Il diario di Eva di Mark Twain edito da Feltrinelli prima edizione 1906.

Questo libro proprio non riesco a “incasellarlo”; non riesco proprio a capire se mi sono imbattuto in un capolavoro o in una boiata pazzesca.

Vi ho trovato dell’ironia ma anche tanta tanta noia.

Si tratta di un diario e, proprio come ogni diario, ha una cadenza definita. I giorni sono nettamente divisi e le annotazioni sono abbastanza scarne e lapidarie.

Nella sua fantasia Twain immagina che Eva scriva questo diario raccontandoci i primi giorni della creazione del mondo.

La prima cosa che Eva ci racconta è se stessa; si racconta come un esperimento ed è convinta di essere unica; un bel giorno nel suo girovaga Eva incontra un altro essere umano che inizialmente chiamerà “rettile” e solo successivamente Adamo. Questo essere umano ha tutte le caratteristiche dell’uomo moderno; è schivo, scostante, annoiato e pigro (talmente pigro che non riusciva nemmeno a dare il nome agli animali). Questo Eva lo scopre soltanto dopo svariati giorni di pedinamento. Nel corso della sua “indagine” Eva pensa addirittura che Dio abbia commesso un errore nel creare l’esperimento uomo perchè le sembra totalmente inutile.

Eva al contrario definisce se stessa come chiacchierona, romantica, ricca di inventiva. intelligente e forse un po’ stressante visto che parla in continuazione. Parla talmente tanto che, a volte, Adamo è costretto ad arrampicarsi su un albero per stare un po’ tranquillo.

All’inizio Adamo la ignora e lei ci rimane male, poi iniziano a fare le cose assieme ed Eva scopre l’amore fino ad arrivare ad affermare che l’uomo è indispensabile e che non saprebbe vivere senza di lui se, per caso, egli morisse.

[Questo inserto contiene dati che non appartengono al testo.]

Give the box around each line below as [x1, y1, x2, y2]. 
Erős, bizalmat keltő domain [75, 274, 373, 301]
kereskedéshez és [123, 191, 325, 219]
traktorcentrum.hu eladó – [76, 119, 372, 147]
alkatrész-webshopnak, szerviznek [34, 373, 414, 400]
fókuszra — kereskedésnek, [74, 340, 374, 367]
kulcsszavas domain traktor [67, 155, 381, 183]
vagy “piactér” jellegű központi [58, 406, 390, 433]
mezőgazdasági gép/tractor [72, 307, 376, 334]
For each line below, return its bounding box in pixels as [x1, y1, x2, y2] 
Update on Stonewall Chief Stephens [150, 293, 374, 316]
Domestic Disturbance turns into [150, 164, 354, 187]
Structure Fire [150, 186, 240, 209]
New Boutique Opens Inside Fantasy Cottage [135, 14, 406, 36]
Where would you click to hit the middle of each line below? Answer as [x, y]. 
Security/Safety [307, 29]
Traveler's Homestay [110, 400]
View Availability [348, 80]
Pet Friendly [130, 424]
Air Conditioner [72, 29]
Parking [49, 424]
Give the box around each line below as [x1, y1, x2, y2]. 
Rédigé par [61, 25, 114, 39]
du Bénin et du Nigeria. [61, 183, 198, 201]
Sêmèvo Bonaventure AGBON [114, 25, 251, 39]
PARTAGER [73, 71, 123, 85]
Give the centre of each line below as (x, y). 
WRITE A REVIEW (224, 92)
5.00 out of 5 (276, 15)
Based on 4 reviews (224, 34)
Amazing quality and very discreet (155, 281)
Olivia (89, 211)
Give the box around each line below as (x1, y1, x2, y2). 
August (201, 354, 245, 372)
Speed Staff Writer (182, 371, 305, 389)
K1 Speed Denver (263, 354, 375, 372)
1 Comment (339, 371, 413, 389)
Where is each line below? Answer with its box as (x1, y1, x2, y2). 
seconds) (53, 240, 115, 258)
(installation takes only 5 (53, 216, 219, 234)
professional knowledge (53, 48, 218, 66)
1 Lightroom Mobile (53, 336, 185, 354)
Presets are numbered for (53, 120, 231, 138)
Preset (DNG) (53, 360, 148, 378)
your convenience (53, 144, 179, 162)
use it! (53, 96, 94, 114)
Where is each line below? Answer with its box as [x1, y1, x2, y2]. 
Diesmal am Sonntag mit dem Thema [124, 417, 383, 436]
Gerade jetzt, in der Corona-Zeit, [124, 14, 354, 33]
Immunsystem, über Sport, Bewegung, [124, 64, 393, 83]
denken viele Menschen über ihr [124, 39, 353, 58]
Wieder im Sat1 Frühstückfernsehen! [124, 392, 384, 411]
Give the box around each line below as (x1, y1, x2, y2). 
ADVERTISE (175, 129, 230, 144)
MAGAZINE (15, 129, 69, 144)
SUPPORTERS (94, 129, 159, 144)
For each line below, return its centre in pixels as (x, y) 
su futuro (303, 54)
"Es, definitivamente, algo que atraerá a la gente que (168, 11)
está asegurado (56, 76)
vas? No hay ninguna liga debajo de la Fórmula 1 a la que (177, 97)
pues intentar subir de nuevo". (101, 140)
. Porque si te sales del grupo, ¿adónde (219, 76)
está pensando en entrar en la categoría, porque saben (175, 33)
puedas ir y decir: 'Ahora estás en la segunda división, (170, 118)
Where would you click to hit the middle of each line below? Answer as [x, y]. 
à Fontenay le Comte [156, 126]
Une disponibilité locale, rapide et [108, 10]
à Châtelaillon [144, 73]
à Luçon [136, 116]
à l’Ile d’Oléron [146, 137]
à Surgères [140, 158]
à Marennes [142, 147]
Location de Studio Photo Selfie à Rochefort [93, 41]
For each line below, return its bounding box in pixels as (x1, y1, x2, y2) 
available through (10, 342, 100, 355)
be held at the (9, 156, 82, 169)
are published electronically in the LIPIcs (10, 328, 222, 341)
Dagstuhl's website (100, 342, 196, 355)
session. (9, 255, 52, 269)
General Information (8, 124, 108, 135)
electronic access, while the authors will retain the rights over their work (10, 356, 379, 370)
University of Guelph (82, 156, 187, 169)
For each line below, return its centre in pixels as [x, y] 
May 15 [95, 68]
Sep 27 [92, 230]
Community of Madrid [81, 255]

Forse la cosa migliore di tutto il romanzo è la frase che Adamo scrive come epitaffio sulla tomba di Eva: “Ovunque lei sia stata, quello era l’Eden”.

Che dire di più?

Potremmo parlare dei personaggi che sono troppo poco raccontati ma anche troppo facilmente immaginabili.

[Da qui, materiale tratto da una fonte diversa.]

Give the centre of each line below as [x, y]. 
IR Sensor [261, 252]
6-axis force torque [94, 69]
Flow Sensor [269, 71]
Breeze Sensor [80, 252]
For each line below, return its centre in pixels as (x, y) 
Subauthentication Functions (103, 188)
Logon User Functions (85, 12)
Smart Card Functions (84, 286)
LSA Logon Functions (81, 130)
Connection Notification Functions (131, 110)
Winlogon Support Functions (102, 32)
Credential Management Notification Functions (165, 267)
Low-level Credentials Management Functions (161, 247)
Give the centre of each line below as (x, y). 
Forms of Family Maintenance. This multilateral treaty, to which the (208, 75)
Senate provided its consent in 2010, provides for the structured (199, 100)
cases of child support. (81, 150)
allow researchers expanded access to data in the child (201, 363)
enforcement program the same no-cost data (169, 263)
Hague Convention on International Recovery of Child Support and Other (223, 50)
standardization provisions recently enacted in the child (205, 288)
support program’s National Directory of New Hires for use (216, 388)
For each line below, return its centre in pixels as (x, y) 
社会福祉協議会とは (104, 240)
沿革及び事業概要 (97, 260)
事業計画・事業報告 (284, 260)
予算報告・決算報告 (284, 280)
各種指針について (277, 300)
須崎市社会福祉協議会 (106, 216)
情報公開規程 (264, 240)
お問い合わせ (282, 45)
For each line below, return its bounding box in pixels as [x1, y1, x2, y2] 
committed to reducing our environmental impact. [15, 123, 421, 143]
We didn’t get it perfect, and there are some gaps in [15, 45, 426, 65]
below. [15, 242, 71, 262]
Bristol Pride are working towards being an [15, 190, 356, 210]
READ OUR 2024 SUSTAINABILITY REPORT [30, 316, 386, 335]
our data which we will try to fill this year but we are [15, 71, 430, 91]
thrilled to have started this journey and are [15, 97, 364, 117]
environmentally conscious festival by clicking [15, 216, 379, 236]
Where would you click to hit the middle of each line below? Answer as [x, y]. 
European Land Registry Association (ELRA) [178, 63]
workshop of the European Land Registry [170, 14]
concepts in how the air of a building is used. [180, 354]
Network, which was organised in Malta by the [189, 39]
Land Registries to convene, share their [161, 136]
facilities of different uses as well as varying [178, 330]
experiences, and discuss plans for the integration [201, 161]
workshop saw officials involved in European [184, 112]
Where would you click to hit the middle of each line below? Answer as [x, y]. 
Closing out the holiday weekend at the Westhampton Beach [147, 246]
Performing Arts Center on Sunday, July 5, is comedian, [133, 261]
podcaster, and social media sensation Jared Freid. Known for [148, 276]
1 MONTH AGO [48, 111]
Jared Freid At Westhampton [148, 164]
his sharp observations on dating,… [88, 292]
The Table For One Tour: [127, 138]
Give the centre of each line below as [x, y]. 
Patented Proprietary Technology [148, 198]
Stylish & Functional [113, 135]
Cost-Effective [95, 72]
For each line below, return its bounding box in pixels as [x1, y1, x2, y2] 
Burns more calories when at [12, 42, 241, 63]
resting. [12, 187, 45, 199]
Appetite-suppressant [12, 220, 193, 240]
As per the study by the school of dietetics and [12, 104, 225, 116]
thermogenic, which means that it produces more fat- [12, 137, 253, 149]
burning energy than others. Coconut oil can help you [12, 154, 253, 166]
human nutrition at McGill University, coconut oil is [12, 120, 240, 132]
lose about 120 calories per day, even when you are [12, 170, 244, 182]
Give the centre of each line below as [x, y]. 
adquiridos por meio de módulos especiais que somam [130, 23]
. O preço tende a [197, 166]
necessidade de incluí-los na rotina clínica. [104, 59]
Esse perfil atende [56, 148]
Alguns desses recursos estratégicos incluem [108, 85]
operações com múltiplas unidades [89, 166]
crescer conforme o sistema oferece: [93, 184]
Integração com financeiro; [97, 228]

Sul metodo di scrittura di Twain non mi addentro, perchè le mie limitate conoscenze non mi permettono di muovere alcuna accusa nei confronti di uno scrittore così universalmente apprezzato. Posso solo dire che, a differenza di altri romanzi (Le avventure di Huckelberry Finn o Le avventure di Tom Sawyer) in questo libello ho avuto la sensazione che l’autore fosse distratto o che non abbia sviluppato approfonditamente un tema che poteva portarlo a creare un nuovo capolavoro della letteratura.

C’è poco altro da aggiungere; solo che si tratta di un libro che si può leggere se proprio non avete niente di meglio a disposizione.

Caino

Caino di José Saramago edito da Feltrinelli. Prima edizione 2009.

Per la prima volta, un libro di Saramago mi ha deluso! Ma proprio deluso deluso!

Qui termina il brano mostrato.